All previous passport grabs were record-rulers.
Here, the NFTLs and NITLs are north of 15 (count ’em, 15) years old. Al Jr, filed a CDP on only one, and that CDP concluded north of 15 years ago. The one more recent assessment and NFTL was for $44, but that’s too small to figure in here. 164 T. C. 8, at p. 5, footnote 5.
After Al Jr.’s pro bono calendar callers first raised the non-service, Al Jr. retained counsel who said he would go to USDCSDTX, but apparently hasn’t gotten anywhere so far.
All previous Tax Court passport grabs were on uncontested facts. So mox nix whether record rule abuse of discretion or de novo is the standard of review, same result. But here the facts are in dispute.
The Van Bemmelen diss of summary J isn’t at issue here. Passport grabs essentially go off on Rule 122(a) agreed-facts; at least up to now.

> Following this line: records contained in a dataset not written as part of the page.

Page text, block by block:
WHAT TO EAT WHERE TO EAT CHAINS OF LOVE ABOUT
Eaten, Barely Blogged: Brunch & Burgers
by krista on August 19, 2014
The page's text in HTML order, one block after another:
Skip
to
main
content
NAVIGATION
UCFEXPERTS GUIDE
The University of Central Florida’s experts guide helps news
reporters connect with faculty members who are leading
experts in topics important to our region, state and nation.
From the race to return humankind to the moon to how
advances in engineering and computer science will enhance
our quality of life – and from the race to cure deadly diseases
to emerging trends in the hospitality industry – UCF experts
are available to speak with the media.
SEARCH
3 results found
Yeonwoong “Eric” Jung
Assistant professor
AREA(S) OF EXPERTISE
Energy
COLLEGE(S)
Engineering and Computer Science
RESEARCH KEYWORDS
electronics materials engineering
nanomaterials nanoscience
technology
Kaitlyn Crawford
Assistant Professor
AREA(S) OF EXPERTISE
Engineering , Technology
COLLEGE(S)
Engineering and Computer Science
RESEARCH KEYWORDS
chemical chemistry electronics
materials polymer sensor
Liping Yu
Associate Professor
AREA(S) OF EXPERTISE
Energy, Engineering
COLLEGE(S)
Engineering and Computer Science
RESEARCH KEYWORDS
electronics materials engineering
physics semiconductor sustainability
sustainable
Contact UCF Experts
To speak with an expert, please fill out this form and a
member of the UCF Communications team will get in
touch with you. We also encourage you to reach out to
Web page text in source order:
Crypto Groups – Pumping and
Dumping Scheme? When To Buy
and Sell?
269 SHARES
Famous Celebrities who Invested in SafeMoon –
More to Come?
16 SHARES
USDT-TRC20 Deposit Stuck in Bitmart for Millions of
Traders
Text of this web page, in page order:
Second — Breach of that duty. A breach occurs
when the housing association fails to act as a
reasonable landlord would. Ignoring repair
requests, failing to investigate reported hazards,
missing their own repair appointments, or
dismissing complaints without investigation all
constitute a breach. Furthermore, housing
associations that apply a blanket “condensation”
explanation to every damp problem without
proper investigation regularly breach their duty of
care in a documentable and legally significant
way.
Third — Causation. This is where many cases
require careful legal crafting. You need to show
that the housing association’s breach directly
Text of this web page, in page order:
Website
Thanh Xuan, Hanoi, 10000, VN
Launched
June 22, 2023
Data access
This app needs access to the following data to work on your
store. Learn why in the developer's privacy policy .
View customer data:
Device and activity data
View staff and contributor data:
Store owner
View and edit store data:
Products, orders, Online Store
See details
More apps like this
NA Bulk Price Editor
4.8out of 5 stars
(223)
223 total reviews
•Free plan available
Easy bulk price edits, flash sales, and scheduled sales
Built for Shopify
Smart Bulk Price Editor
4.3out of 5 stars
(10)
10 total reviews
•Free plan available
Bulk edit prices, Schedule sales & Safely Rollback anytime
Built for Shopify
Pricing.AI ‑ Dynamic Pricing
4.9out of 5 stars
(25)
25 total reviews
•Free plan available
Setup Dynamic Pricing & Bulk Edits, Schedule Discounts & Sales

All but one of the Section 7345(b) elements for seriously delinquent tax debt have been checked. That one is “legally enforceable.” And since SOL has run on everything but the USDCSDTX judgment (20 years), the seriously delinquent tax debt stands or falls on the validity (or otherwise) thereof.
Now pore l’l ol’ Tax Court’s circumscribed jurisdiction only allows Judge Eminent and his equally eminent colleagues to decide the validity of IRS’ certification. If the amount of liability has been assessed, Tax Court cannot look behind to see if it had been properly assessed. That should have been hashed out in a deficiency case. NFTLs and NITLs should have been resolved at a CDP.

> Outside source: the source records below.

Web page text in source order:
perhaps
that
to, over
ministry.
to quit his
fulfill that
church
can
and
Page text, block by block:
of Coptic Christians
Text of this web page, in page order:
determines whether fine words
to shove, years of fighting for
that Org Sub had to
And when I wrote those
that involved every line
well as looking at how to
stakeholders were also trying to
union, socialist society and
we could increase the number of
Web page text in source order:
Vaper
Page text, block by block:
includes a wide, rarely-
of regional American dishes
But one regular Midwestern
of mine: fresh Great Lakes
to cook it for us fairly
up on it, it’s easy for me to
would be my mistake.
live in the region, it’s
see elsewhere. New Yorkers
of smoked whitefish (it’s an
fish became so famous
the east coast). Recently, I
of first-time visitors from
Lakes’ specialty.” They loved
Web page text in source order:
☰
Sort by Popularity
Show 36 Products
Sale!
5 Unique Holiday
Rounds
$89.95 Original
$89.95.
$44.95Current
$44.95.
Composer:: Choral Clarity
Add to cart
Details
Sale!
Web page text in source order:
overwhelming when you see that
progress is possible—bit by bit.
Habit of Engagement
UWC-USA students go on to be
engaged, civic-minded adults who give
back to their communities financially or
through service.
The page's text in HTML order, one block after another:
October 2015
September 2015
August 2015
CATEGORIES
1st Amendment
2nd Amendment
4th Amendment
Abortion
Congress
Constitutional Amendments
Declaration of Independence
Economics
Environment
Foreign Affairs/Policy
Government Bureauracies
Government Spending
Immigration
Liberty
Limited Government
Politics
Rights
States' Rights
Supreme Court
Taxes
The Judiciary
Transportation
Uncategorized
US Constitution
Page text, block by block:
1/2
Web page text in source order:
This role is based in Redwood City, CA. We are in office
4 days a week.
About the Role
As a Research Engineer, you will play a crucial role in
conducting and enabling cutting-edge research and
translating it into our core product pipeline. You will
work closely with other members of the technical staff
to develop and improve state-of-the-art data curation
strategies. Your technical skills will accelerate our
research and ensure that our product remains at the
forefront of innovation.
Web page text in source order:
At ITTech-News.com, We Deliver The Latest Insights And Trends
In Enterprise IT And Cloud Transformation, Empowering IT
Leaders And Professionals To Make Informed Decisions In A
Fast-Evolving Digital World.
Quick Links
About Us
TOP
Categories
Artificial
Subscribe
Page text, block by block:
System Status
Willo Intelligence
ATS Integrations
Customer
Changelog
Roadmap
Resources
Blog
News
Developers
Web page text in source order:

“At a minimum, however, the phrase ‘legally enforceable’ requires an inquiry into whether the limitations period for collection after assessment has expired with respect to all or part of the liability. See Ruesch, 154 T.C. at 296 (‘We are also authorized to consider whether the tax debt “has been fully satisfied or has become legally unenforceable.” Sec. 7345(c)(2)(A). The latter would be true where the collection period of limitations had expired. See sec. 6502(a).’; see also Adams, 160 T.C. at 12 (‘[A]lthough our opinion in Ruesch was deprived of its precedential effect, it has not lost its persuasive value.’).” 164 T. C. 8, at p. 10. 2 Cir dismissed appeal of Ruesch as moot when IRS folded and undid the grab.

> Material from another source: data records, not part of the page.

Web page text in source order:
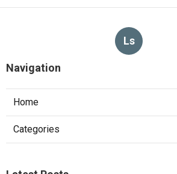
Ls
Navigation
Home
Categories
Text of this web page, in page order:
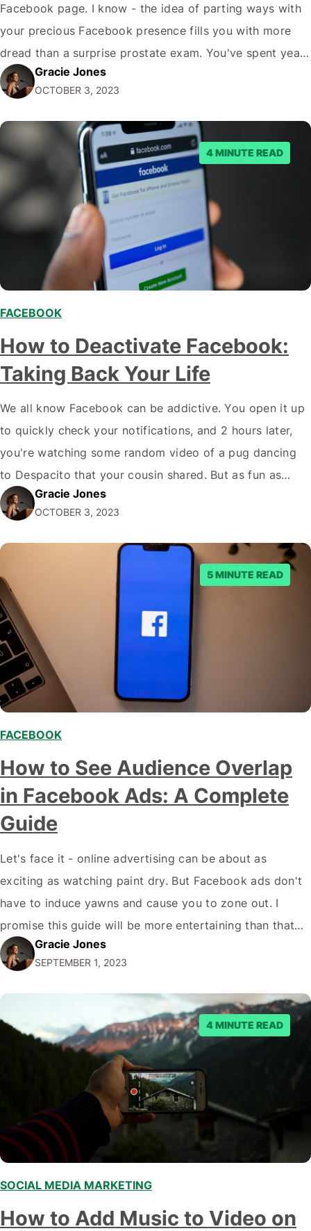
Facebook page. I know - the idea of parting ways with
your precious Facebook presence fills you with more
dread than a surprise prostate exam. You've spent years
cultivating your page, adding pics of your dog, sharing
memes, and arguing with strangers in the comments.…
Gracie Jones
OCTOBER 3, 2023
4 MINUTE READ
FACEBOOK
How to Deactivate Facebook:
Taking Back Your Life
We all know Facebook can be addictive. You open it up
to quickly check your notifications, and 2 hours later,
you're watching some random video of a pug dancing
to Despacito that your cousin shared. But as fun as
Facebook can be, constantly scrolling through your feed
comes at a cost. Facebook takes up your…
Gracie Jones
OCTOBER 3, 2023
5 MINUTE READ
FACEBOOK
How to See Audience Overlap
in Facebook Ads: A Complete
Guide
Let's face it - online advertising can be about as
exciting as watching paint dry. But Facebook ads don't
have to induce yawns and cause you to zone out. I
promise this guide will be more entertaining than that
cat video you just watched! By the time you've made it
through this rollicking adventure, you'll…
Gracie Jones
SEPTEMBER 1, 2023
4 MINUTE READ
SOCIAL MEDIA MARKETING
How to Add Music to Video on
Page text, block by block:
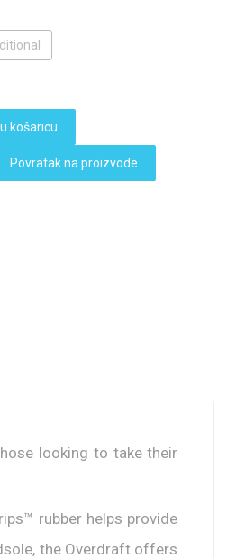
košaricu
Povratak na proizvode
looking to take their
rubber helps provide
the Overdraft offers
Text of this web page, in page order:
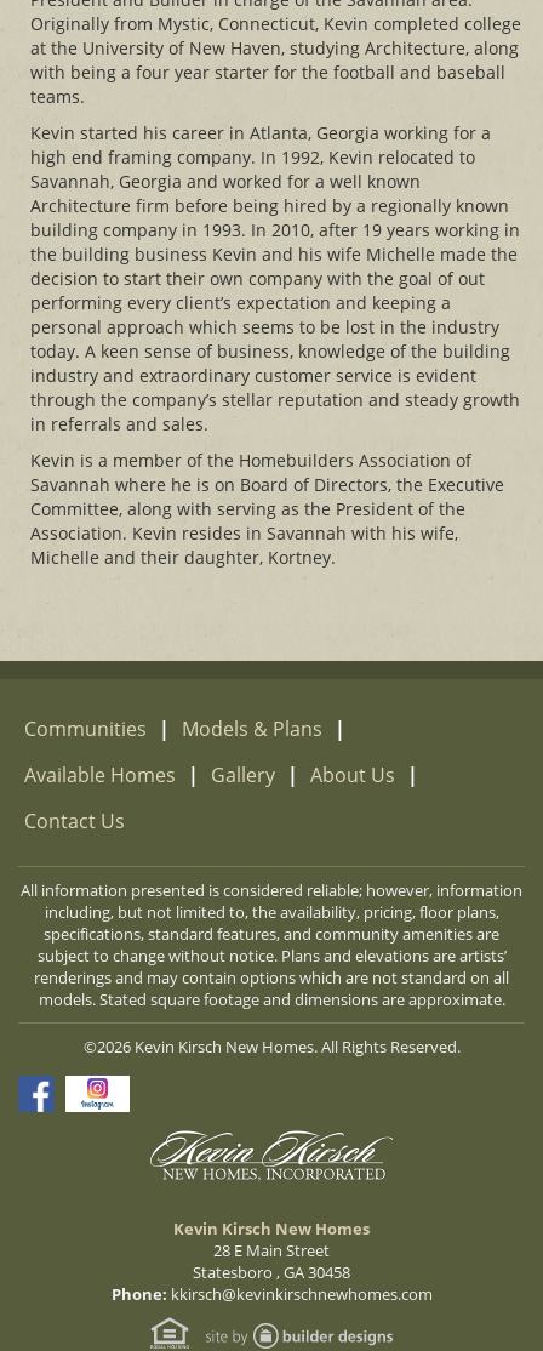
Originally from Mystic, Connecticut, Kevin completed college
at the University of New Haven, studying Architecture, along
with being a four year starter for the football and baseball
teams.
Kevin started his career in Atlanta, Georgia working for a
high end framing company. In 1992, Kevin relocated to
Savannah, Georgia and worked for a well known
Architecture firm before being hired by a regionally known
building company in 1993. In 2010, after 19 years working in
the building business Kevin and his wife Michelle made the
decision to start their own company with the goal of out
performing every client’s expectation and keeping a
personal approach which seems to be lost in the industry
today. A keen sense of business, knowledge of the building
industry and extraordinary customer service is evident
through the company’s stellar reputation and steady growth
in referrals and sales.
Kevin is a member of the Homebuilders Association of
Savannah where he is on Board of Directors, the Executive
Committee, along with serving as the President of the
Association. Kevin resides in Savannah with his wife,
Michelle and their daughter, Kortney.
Communities | Models & Plans
|
Available Homes
| Gallery | About Us
|
Contact Us
All information presented is considered reliable; however, information
including, but not limited to, the availability, pricing, floor plans,
specifications, standard features, and community amenities are
subject to change without notice. Plans and elevations are artists’
renderings and may contain options which are not standard on all
models. Stated square footage and dimensions are approximate.
©2026 Kevin Kirsch New Homes. All Rights Reserved.
Kevin Kirsch New Homes
28 E Main Street
Statesboro , GA 30458
Phone: kkirsch@kevinkirschnewhomes.com

For Ruesch, see my blogpost “Ruesch to Judgment,” 6/26/20. For Adams, see my blogpost “Section 7345 – Backdoor CDP?” 1/24/23.
Now 28 USC §3001, the Federal Debt Collection Procedures Act, has been interpreted by 9 Cir to set no limit on enforcing a Federal judgment for a Federal debt, and 5 Cir has said “amen” in an unpublished opinion. But IRS has only asserted 20 years here, so Judge Eminent ducks Federal debt collection SOL. But here, says Taishoff, be dragons.
Judge Eminent goes with somber reasoning and copious citation of precedent going back to at least 1818 that a judgment obtained without personal jurisdiction over a party is void as against the unserved party. Y’all learned that in first-year law school Procedure 101.
IRS does have a 1931 case where Tax Court’s mama, the Board of Tax Appeals, held that a petitioner could not collaterally attack a USDC judgment in Tax Court. But that case involved someone who was admittedly served but claimed that service didn’t rope in his wholly-owned corporation. Here, Al Jr, was never served at all, he says.
The APA limitation on agency review to record rule is a default rule. Judge Eminent reviews redetermination SND jurisdiction, contrasting it with Section 7623 whistleblowing record-ruling, innocent spousery pre-Section 6015 (e)(7) review de novo, and CDP record-ruling.
Section 7345(b) requires Tax Court to determine legal enforceability, not just to “review” the certification. The magic word is “determination.”
“…we take Congress’s choice to refer to our task as “determin[ing] whether the certification was erroneous” to mean that (where necessary) we must make that determination based on a record developed in this Court, including (where appropriate) any evidence introduced at a trial, not simply the record available to the Commissioner during the administrative process.” 164 T. C. 8, at p. 19. (Footnote omitted.)
Anyway, there haven’t been any cases like this before, and in the ten (count ’em, ten) years since Tax Court got Section 7345 cases they’ve all gone off on record rule.
Go try the case.
Taishoff says, if Al Jr, wins in Tax Court, can that determination do any more than void the passport grab? What is the preclusive effect of such win, if any, as against IRS in USDCSDTX? Did IRS’ concession of the unlimited USFDCPA SOL set a precedent? Fortunately, this case is a one-off.